If I do try to keep the airspeed constant by raising and lowering the
nose as I fly through the changing lift around the thermal I usually
end up behind the changes in lift and confused about the thermal's
structure.

By keeping a constant attitude while investigating a thermal I seem to
be better able to use the lift-created airspeed changes as markers of
the thermal's structure.

Am I goofing-up my thermalling this way?

"Jim" wrote in message
...
I would like to hear what other glider pilots have found to be helpful
in trying to center thermals.

It is common in gliding books to read that a constant diameter circle,
as a product of flying a constant airspeed and a constant bank, is
important in centering thermals. If the airspeed and / or bank is
allowed to vary significantly the thermal circle becomes an inconstant
oval, which can make locating and centering a thermal more difficult.

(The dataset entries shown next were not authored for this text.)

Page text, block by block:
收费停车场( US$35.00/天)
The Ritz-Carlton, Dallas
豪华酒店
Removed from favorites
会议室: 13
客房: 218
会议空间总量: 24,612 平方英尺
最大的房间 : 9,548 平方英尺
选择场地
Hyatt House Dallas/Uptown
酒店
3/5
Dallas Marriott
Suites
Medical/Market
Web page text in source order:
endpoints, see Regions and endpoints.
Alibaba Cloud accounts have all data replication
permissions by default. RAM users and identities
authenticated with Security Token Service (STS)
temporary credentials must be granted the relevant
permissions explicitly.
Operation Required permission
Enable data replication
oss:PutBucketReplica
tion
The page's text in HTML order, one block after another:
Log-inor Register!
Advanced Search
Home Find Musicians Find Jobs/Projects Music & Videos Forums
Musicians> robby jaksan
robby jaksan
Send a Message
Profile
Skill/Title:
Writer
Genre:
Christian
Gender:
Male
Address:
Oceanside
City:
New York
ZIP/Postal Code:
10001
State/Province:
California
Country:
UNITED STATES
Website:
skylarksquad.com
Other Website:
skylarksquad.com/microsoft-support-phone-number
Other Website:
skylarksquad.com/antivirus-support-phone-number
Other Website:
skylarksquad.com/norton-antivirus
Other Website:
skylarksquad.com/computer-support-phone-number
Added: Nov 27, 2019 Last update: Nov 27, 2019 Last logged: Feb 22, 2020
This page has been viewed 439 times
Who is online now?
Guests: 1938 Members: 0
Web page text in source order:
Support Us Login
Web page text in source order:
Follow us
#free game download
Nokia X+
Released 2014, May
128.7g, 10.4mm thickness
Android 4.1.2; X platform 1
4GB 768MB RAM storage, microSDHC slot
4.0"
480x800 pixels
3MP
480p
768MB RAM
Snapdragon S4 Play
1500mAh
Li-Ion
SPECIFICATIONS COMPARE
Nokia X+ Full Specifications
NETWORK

I understand this, and I think it helps in staying in contact with a
thermal once I have identified the stronger area in a thermal and am
more or less centered in it.

But while I am exploring a thermal, while I am trying to get an idea
of how the lift is varying around the circle I'm flying, while I'm
working my way towards the core of the thermal, I find it more
informative to try to fly a constant attitude and bank and allow the
airspeed to rise and fall as the lift comes and goes, and not lower
and raise the nose in response to the airspeed changes resulting from
the lift changes. I find that flying a constant attitude rather than
a constant airspeed in this task greatly simplifies the task of
locating the stronger lift and moving to it.

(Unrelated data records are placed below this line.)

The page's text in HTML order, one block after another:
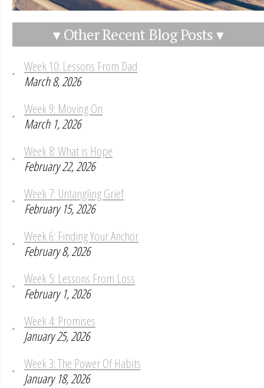
▾ Other Recent Blog Posts ▾
Week 10: Lessons From Dad
March 8, 2026
Week 9: Moving On
March 1, 2026
Week 8: What is Hope
February 22, 2026
Week 7: Untangling Grief
February 15, 2026
Week 6: Finding Your Anchor
February 8, 2026
Week 5: Lessons From Loss
February 1, 2026
Week 4: Promises
January 25, 2026
Week 3: The Power Of Habits
January 18, 2026
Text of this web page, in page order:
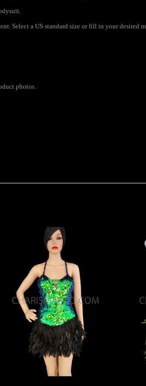
Select a US standard size or fill in your desired
photos.
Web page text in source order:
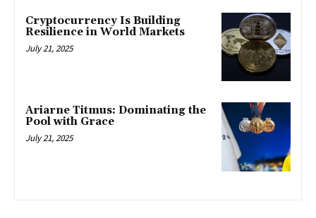
Cryptocurrency Is Building
Resilience in World Markets
July 21, 2025
Ariarne Titmus: Dominating the
Pool with Grace
July 21, 2025
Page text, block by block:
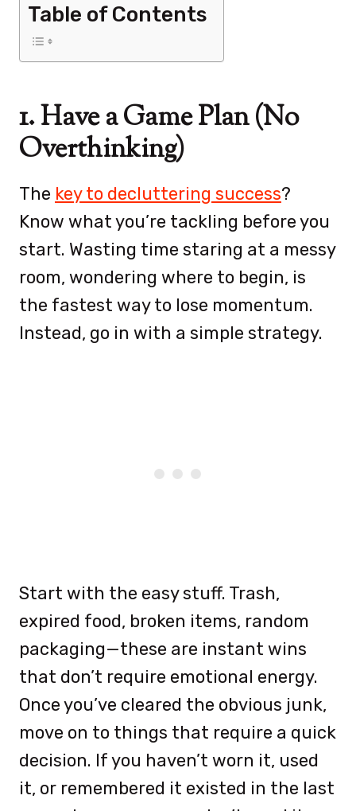
Table of Contents
1. Have a Game Plan (No
Overthinking)
The key to decluttering success?
Know what you’re tackling before you
start. Wasting time staring at a messy
room, wondering where to begin, is
the fastest way to lose momentum.
Instead, go in with a simple strategy.
Start with the easy stuff. Trash,
expired food, broken items, random
packaging—these are instant wins
that don’t require emotional energy.
Once you’ve cleared the obvious junk,
move on to things that require a quick
decision. If you haven’t worn it, used
it, or remembered it existed in the last
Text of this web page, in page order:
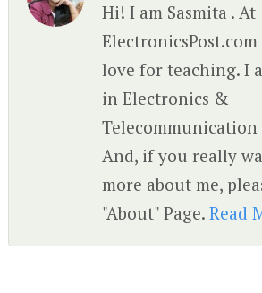
Hi! I am Sasmita . At
love for teaching. I
in Electronics &
And, if you really
more about me,
"About" Page.Read
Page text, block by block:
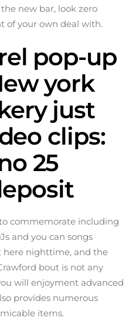
new bar, look zero
of your own deal with.
pop-up
york
just
clips:
25
commemorate including
and you can songs
here nighttime, and the
bout is not any
will enjoyment advanced
provides numerous
items.
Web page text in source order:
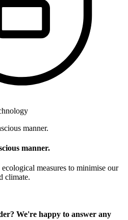
manner.
measures to minimise our
climate.
We're happy to answer any
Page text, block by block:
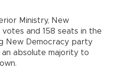
Ministry, New
and 158 seats in the
New Democracy party
an absolute majority to
own.
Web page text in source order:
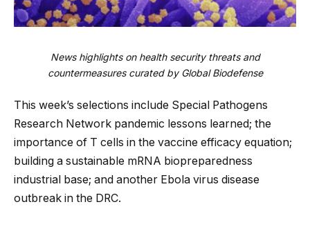
News highlights on health security threats and
countermeasures curated by Global Biodefense
This week’s selections include Special Pathogens
Research Network pandemic lessons learned; the
importance of T cells in the vaccine efficacy equation;
building a sustainable mRNA biopreparedness
industrial base; and another Ebola virus disease
outbreak in the DRC.

If I do try to keep the airspeed constant by raising and lowering the
nose as I fly through the changing lift around the thermal I usually
end up behind the changes in lift and confused about the thermal's
structure.

By keeping a constant attitude while investigating a thermal I seem to
be better able to use the lift-created airspeed changes as markers of
the thermal's structure.

Am I goofing-up my thermalling this way?

That's pretty much what I do. Keeping a stable attitude does seem to help
visualize the location of the thermal core. However, small speed changes
don't affect the turn diameter nearly as much as small bank changes. See:
http://home.twcny.rr.com/ghernandez/turn_rad.htm

I try to carefully adjust the bank angle to move the center of my turn
towards the stronger lift. Using the typical bank angles and airspeeds, a
15 degree change in bank will either double or halve the turn radius. I
will reduce the bank 15 degrees at the weakest point in the turn and after
an interval of about 8 second have elapsed, steepen the bank 15 degrees.
Plotting this to scale shows that it moves the circle about one diameter
toward the lift. This is not my idea, I got it from someone else.

Bill Daniels

When I thermal, there generally seems to be wind,
and since the glider doesn't climb quite as
fast as the thermal, I seem to do better slipping
or changing bank angle to fly a little into the
headwind during each turn (kind of like
turns around a point in power flying).

I started using slips in thermals after I flew
with a competition pilot and noticed he did this
a little when thermalling in steeper banks. I
also sometimes slip a little "into" a thermal.
I suspect this happens mostly because I'm
getting fatigued and my coordination is
getting worse and I'd rather slip into
it than skid. But there may be some
aerodynamic reason for slipping a little.
It seems that at the extreme (in a 90 degree bank),
a slip is better than coordinated flight since it
exposes more fusealage area to the thermal when
C.G. is forward.

There is also some coriolis(SP?) effect, so I notice
on .igc traces of extended thermalling that the
thermal circles a little as it rises.

I also fly by the rule that the center third
altitudes of a thermal often provide the best lift.
Sometimes I fly in the upper third if I expect
to cross a sink area, but the middle third
has been pretty good for me.

I definitely trim for the thermal, and I've
never had a consistent thermal greater than 8 knots,
and I haven't found constant banks greater than 50
degrees useful.

Some of this comes from discussions with Serge Serfaty,
a fellow glider pilot. But he wasn't a big fan of
any uncoordinated flight :P

I've also had to use shallower banks or leave thermals
because I was getting dizzy or tired or hot or couldn't
track a fellow glider. I think these are other
factors that vary based on the pilot.

fly the airspeed.

That way you take advantage of the gusts as you fly through stronger or
weaker lift.

Al

"Jim" wrote in message
...
I would like to hear what other glider pilots have found to be helpful
in trying to center thermals.

It is common in gliding books to read that a constant diameter circle,
as a product of flying a constant airspeed and a constant bank, is
important in centering thermals. If the airspeed and / or bank is
allowed to vary significantly the thermal circle becomes an inconstant
oval, which can make locating and centering a thermal more difficult.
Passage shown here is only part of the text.